We next examined the effects of ART on IRF4 expression in Th17 cells. ART-treated humanized SS mice exhibited significantly reduced expression levels of IRF4 (Supplementary Fig. S10a). In culture, ART treatment markedly reduced IRF4 levels in both human and murine Th17 cells (Supplementary Fig. S10b–c). Interestingly, ART upregulated the mRNA levels of Irf4 (Supplementary Fig. S10d), suggesting that ART may exert post-translational effects on IRF4 during Th17 cell differentiation. Notably, we found that ART treatment significantly decreased protein stability and reduced the half-life time of IRF4 but not IRF5 in polarized Th17 cells (Supplementary Fig. S10e–g). Bortezomib, a proteasome inhibitor, increased IRF4 levels while an autophagy inhibitor bafilomycin showed no detectable effects in Th17 cells with ART treatments (Supplementary Fig. S10h–i). Moreover, ART significantly increased the levels of linkage-specific K48 ubiquitin that mainly target proteins for proteasomal degradation in IRF4+ Th17 cells (Supplementary Fig. S10j). Upon enhanced CD3 stimulation, T cells showed increased IRF4 expression levels, which partially rescued ART-mediated suppression of Th17 cells in culture (Supplementary Fig. S10k–l). Collectively, these data demonstrate that ART suppresses Th17 glycolysis via increasing proteasomal degradation of IRF4 (Fig. 1q).

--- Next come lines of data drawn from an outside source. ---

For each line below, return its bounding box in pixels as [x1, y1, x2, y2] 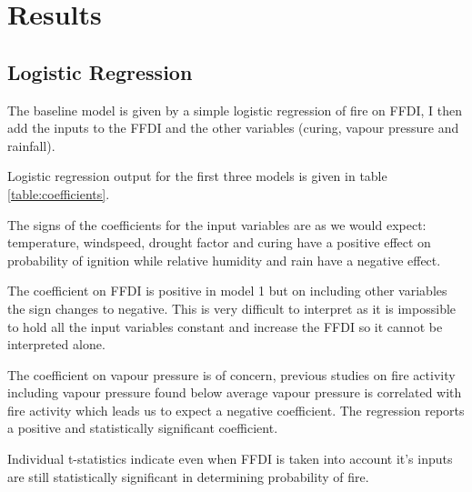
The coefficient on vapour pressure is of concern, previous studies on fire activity [7, 365, 456, 384]
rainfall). [7, 136, 55, 155]
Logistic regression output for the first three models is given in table [7, 166, 387, 186]
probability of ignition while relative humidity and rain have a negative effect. [7, 250, 441, 269]
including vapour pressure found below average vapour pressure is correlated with [7, 383, 462, 402]
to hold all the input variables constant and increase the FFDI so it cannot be [7, 316, 443, 336]
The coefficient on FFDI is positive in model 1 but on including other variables [7, 281, 447, 300]
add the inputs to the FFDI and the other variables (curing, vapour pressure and [7, 118, 459, 137]
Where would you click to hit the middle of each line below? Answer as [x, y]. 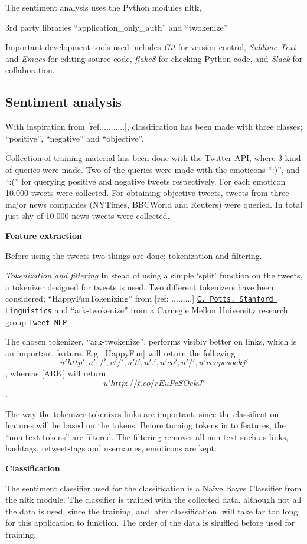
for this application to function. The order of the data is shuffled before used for [150, 522]
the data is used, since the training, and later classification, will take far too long [152, 511]
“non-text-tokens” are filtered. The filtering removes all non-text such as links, [147, 436]
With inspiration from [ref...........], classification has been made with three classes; [154, 127]
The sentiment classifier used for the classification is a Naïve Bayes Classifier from [153, 488]
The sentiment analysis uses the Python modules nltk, [103, 7]
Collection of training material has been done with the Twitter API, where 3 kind [153, 158]
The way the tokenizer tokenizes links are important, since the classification [142, 413]
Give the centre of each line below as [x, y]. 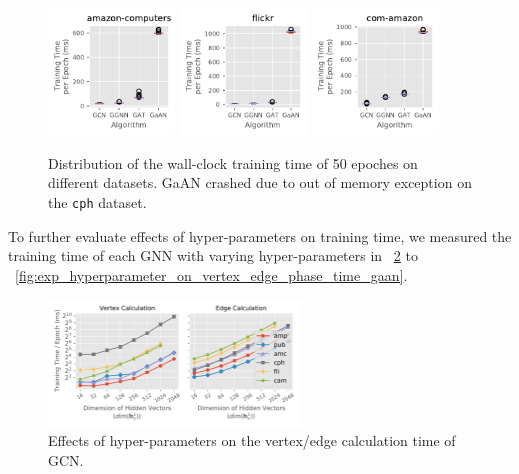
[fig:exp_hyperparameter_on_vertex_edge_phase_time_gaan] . [211, 274]
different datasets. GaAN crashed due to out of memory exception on [260, 182]
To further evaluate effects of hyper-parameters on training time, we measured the [260, 235]
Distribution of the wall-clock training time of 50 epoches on [233, 162]
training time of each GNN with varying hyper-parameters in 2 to [213, 255]
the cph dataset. [97, 201]
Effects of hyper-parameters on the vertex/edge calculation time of [252, 440]
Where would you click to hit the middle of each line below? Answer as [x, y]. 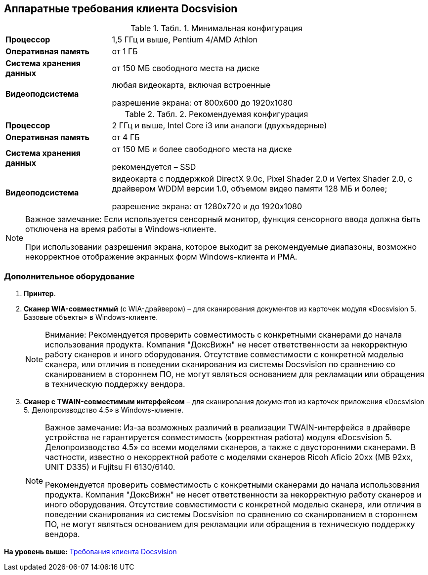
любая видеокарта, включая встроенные [191, 85]
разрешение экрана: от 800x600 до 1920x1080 [202, 103]
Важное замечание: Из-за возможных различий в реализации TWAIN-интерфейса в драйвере [228, 428]
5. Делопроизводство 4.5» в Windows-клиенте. [104, 410]
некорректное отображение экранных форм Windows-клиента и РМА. [161, 257]
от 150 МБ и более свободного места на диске [202, 149]
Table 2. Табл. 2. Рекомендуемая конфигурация [216, 114]
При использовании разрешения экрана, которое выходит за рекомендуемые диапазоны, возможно [221, 247]
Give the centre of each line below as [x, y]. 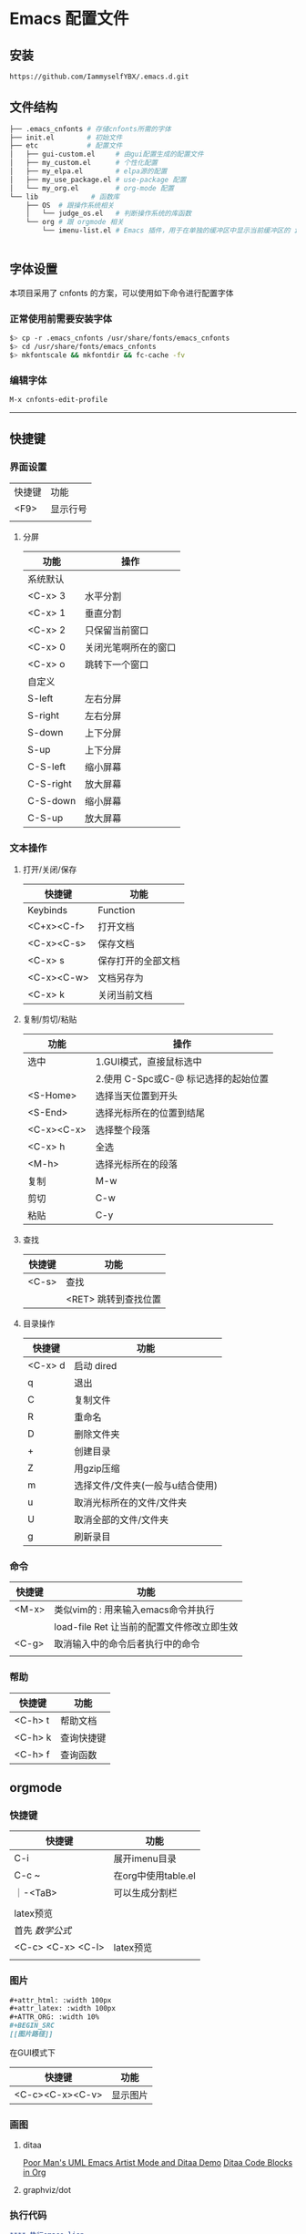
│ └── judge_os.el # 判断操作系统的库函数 [109, 214]
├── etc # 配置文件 [66, 146]
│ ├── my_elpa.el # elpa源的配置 [88, 171]
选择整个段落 [122, 1129]
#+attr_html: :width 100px [61, 2000]
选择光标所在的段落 [136, 1164]
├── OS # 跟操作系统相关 [70, 205]
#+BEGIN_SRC [32, 2026]
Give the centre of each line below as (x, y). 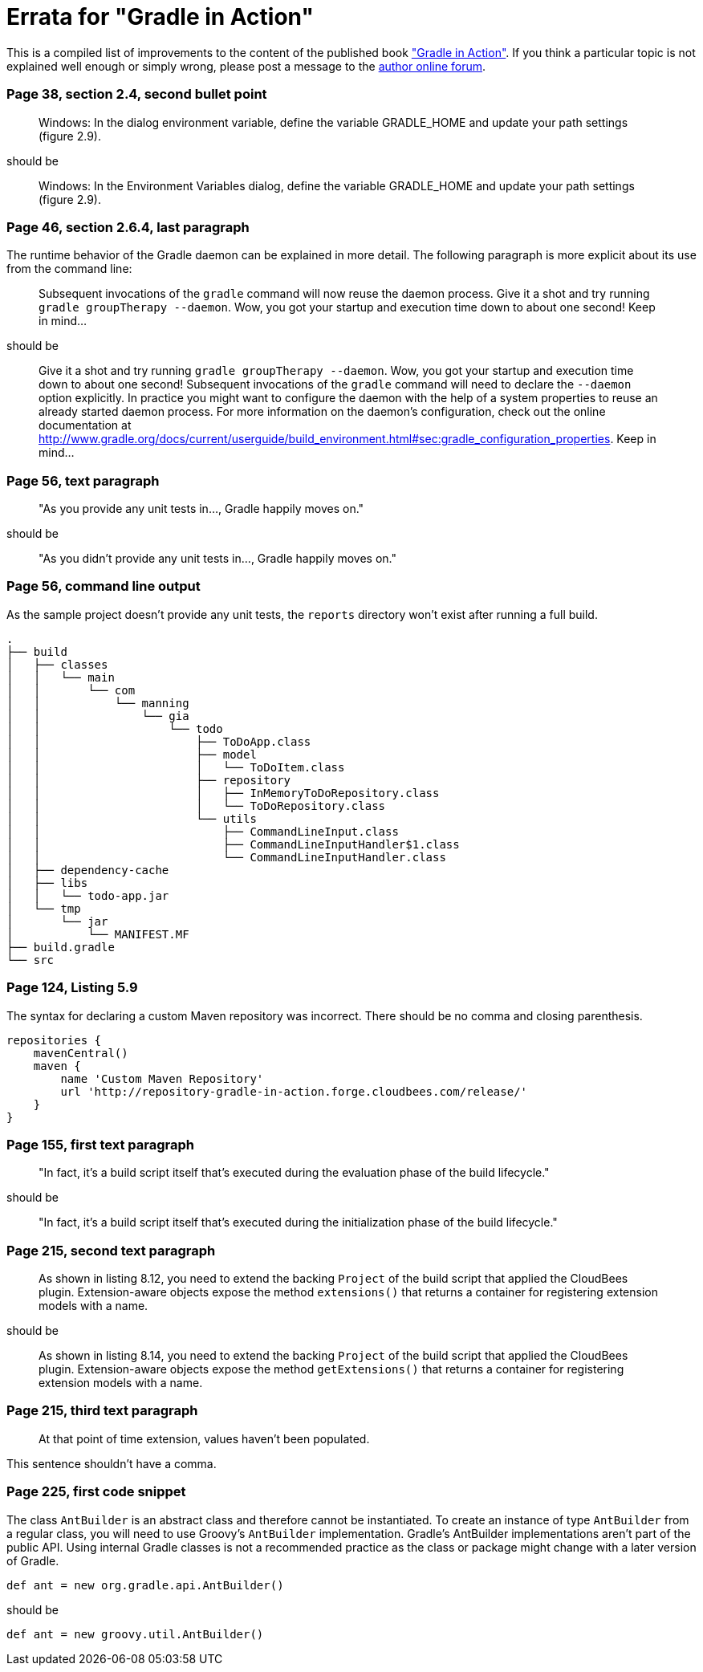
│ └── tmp (44, 908)
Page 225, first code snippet (96, 1492)
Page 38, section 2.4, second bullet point (137, 94)
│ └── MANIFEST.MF (98, 934)
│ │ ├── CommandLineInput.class (203, 831)
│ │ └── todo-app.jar (88, 895)
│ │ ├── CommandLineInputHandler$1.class (233, 844)
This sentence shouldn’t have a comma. (112, 1463)
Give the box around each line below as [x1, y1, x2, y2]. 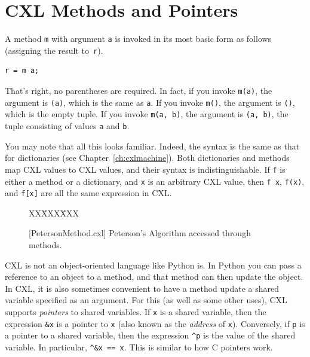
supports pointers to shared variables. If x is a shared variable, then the [5, 305, 266, 318]
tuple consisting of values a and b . [5, 120, 130, 132]
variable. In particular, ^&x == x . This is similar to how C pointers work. [5, 340, 273, 353]
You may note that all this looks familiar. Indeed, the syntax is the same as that [5, 139, 300, 152]
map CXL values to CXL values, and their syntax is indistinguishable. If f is [5, 163, 286, 175]
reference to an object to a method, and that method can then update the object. [5, 270, 303, 283]
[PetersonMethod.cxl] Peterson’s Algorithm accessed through [29, 227, 251, 239]
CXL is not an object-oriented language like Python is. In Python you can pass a [5, 258, 302, 271]
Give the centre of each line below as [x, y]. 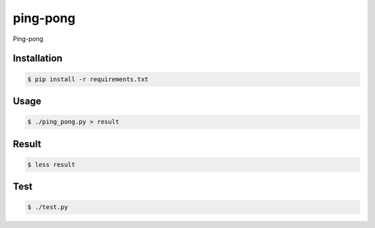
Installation [37, 59]
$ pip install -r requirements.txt [88, 79]
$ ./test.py [48, 207]
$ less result [51, 164]
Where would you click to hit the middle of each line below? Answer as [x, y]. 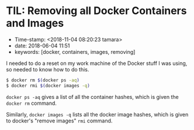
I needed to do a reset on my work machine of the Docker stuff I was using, [97, 63]
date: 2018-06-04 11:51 [42, 46]
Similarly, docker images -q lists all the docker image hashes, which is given [97, 114]
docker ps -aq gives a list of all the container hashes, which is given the [93, 97]
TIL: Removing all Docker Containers [96, 11]
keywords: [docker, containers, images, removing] [75, 52]
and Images [35, 23]
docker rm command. [32, 103]
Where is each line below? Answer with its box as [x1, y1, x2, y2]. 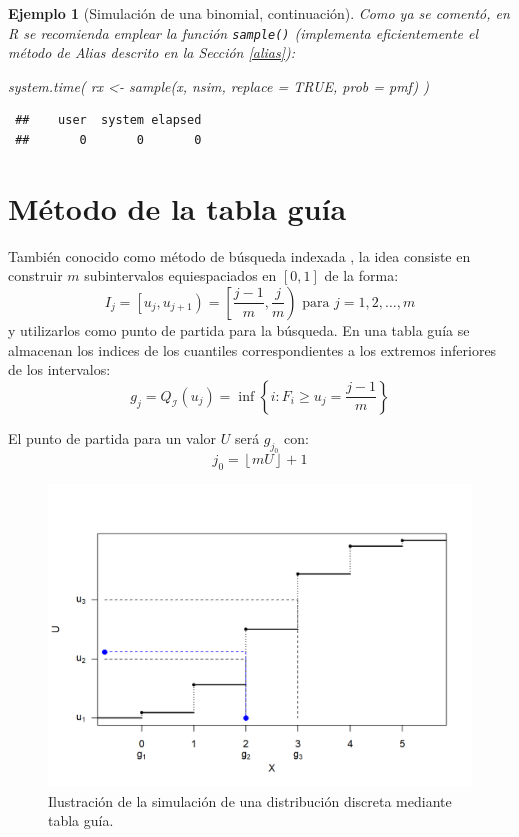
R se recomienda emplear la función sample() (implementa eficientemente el [8, 22, 479, 43]
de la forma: [324, 265, 399, 286]
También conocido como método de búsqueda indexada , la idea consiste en [8, 245, 471, 266]
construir [8, 265, 63, 286]
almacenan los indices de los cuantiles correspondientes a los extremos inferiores [8, 339, 497, 360]
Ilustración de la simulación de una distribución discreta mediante [48, 790, 452, 811]
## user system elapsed [15, 113, 202, 128]
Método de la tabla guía [8, 187, 347, 228]
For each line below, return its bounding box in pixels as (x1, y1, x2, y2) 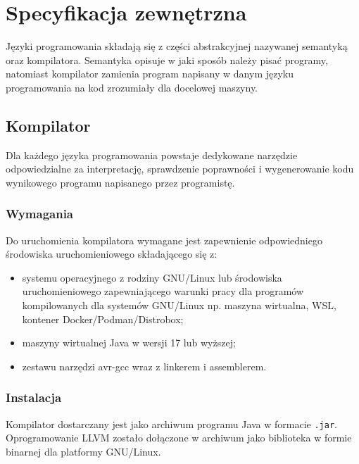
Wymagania (6, 205, 73, 222)
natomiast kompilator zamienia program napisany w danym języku (6, 66, 294, 81)
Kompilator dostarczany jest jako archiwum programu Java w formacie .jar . (6, 416, 337, 431)
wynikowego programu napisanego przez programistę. (6, 175, 235, 189)
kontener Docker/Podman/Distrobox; (22, 311, 184, 326)
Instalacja (6, 389, 62, 406)
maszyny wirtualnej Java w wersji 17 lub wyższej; (22, 335, 236, 350)
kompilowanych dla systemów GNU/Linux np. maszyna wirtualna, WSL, (22, 298, 336, 313)
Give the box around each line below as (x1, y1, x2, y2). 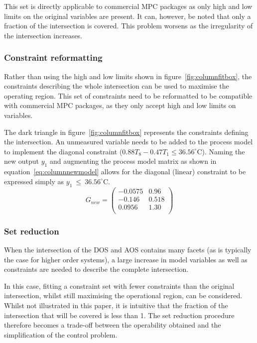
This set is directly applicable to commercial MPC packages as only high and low (4, 1, 253, 11)
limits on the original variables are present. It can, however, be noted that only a (4, 10, 251, 21)
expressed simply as (4, 176, 64, 186)
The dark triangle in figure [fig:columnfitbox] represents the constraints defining (4, 126, 249, 137)
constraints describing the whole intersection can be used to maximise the (4, 81, 229, 91)
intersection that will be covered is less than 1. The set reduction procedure (4, 310, 235, 320)
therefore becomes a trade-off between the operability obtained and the (4, 320, 221, 330)
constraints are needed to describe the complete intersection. (4, 264, 189, 274)
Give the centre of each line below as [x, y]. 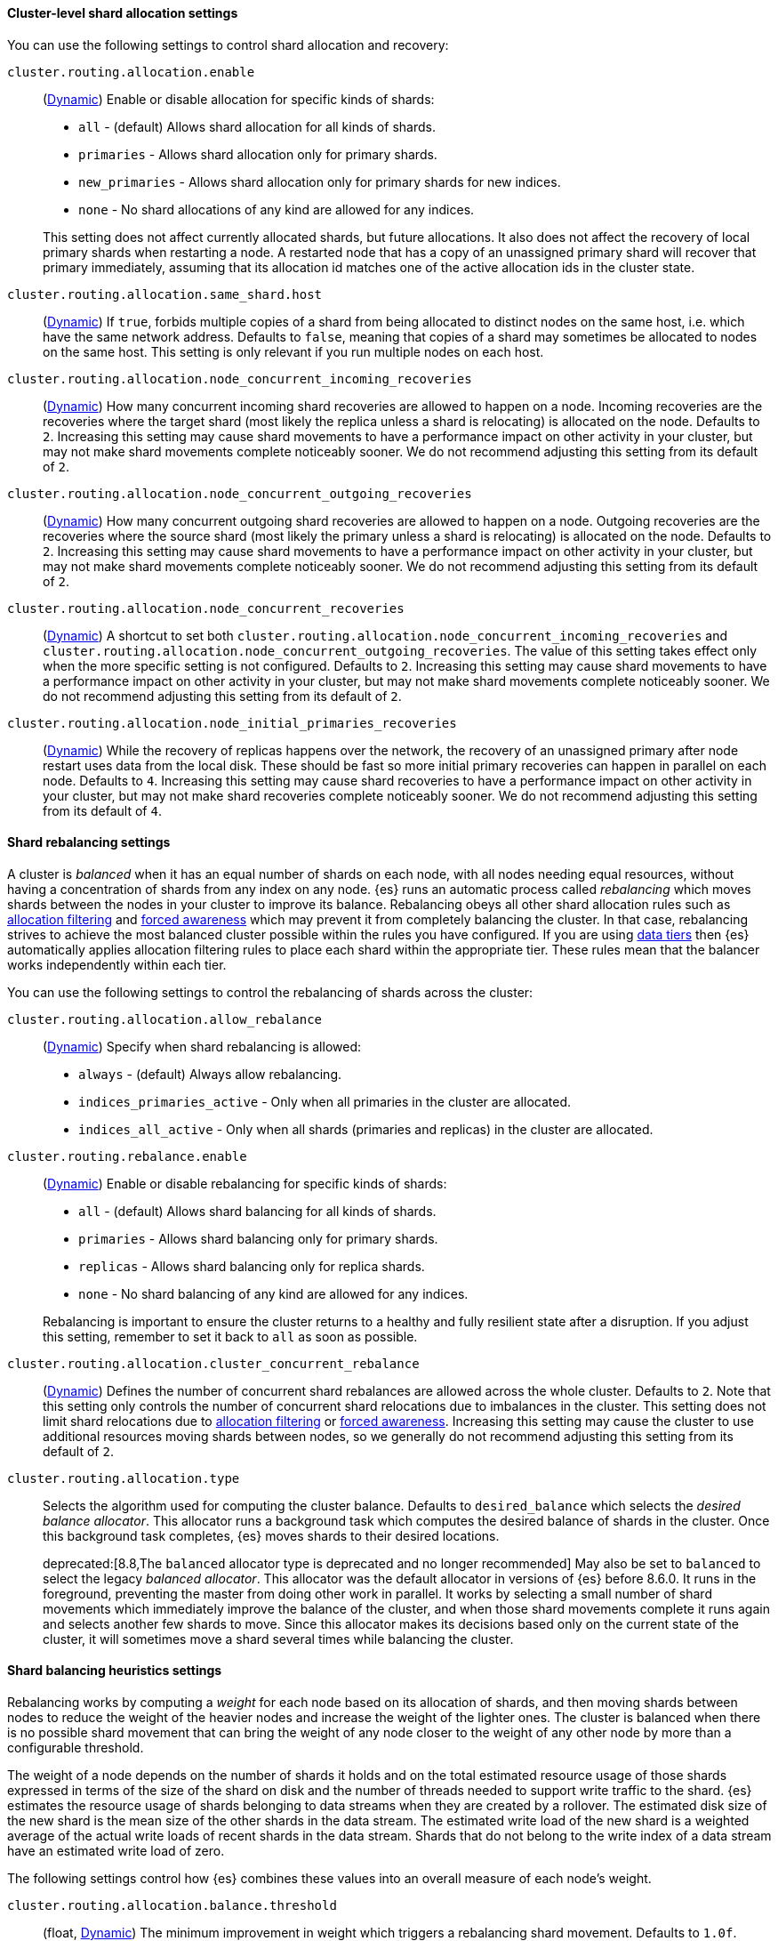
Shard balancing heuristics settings [115, 1671]
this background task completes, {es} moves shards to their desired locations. [271, 1535]
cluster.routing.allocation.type [124, 1478]
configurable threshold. [76, 1748]
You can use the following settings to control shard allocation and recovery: [228, 44]
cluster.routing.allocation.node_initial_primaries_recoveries [232, 723]
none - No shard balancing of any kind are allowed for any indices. [273, 1293]
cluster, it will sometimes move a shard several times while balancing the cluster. [278, 1639]

In sum, our findings show that ART effectively suppresses disease development in ESS and humanized SS mice via inhibiting Th17 responses. Moreover, we have identified a novel metabolic modulatory function of ART in suppressing Th17 glycolysis through promoting proteasomal degradation of IRF4. Taken together, these findings suggest that ART may serve as a promising therapeutic candidate for treating pSS patients.